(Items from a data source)
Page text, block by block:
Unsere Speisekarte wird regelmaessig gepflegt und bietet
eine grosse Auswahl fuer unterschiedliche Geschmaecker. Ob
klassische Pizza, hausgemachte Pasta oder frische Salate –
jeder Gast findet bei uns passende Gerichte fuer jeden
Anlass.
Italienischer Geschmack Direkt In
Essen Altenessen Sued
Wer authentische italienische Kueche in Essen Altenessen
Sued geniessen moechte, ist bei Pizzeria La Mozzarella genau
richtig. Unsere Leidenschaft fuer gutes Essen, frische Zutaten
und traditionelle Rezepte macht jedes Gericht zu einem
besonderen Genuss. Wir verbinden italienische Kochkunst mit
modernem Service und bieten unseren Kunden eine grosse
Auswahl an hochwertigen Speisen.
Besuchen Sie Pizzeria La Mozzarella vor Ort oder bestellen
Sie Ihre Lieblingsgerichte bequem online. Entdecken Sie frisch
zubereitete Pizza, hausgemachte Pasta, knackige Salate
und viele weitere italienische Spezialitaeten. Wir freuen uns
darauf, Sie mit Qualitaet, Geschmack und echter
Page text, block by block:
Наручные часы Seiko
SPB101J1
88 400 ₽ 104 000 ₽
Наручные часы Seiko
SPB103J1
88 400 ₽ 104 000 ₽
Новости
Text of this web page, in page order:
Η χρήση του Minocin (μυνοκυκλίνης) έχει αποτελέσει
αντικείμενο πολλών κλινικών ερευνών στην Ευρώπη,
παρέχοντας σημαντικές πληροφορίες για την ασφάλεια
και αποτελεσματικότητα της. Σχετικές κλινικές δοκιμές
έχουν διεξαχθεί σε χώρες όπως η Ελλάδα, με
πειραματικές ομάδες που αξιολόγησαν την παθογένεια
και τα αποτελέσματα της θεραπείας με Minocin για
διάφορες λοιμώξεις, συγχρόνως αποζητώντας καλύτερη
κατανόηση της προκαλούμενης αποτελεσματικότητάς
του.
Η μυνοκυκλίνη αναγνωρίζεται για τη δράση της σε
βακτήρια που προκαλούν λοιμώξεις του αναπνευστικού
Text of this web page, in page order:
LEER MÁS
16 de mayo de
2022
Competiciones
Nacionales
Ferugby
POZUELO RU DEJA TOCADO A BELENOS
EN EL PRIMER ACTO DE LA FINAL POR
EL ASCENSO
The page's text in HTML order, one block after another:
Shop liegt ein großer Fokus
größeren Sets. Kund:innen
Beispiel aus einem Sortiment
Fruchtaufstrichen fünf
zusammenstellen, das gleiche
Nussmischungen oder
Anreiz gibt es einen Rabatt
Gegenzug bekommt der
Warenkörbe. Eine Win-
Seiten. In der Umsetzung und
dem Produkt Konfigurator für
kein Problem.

• [TRY IT] When a line of the records includes "hausgemachte", that line belongs in the answer.

• [TASK ANSWER]
klassische Pizza, hausgemachte Pasta oder frische Salate –
zubereitete Pizza, hausgemachte Pasta, knackige Salate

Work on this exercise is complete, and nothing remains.